■ **To do**
Copy each line below that has "kuri".

■ **Data supplied**
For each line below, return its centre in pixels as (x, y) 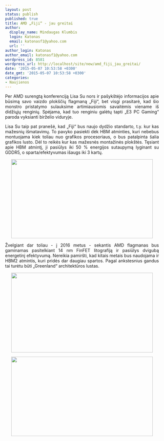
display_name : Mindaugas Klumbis (43, 32)
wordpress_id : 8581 (25, 60)
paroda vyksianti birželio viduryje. (39, 117)
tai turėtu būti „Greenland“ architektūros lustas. (52, 266)
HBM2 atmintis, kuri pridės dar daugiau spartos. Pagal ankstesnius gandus (82, 261)
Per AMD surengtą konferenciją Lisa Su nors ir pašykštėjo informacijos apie (82, 96)
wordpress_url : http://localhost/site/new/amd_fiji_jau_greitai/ (73, 64)
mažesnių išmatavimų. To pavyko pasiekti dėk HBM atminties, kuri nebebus (82, 131)

■ **Exercise output**
HBM2 atmintis, kuri pridės dar daugiau spartos. Pagal ankstesnius gandus (82, 261)
mažesnių išmatavimų. To pavyko pasiekti dėk HBM atminties, kuri nebebus (82, 131)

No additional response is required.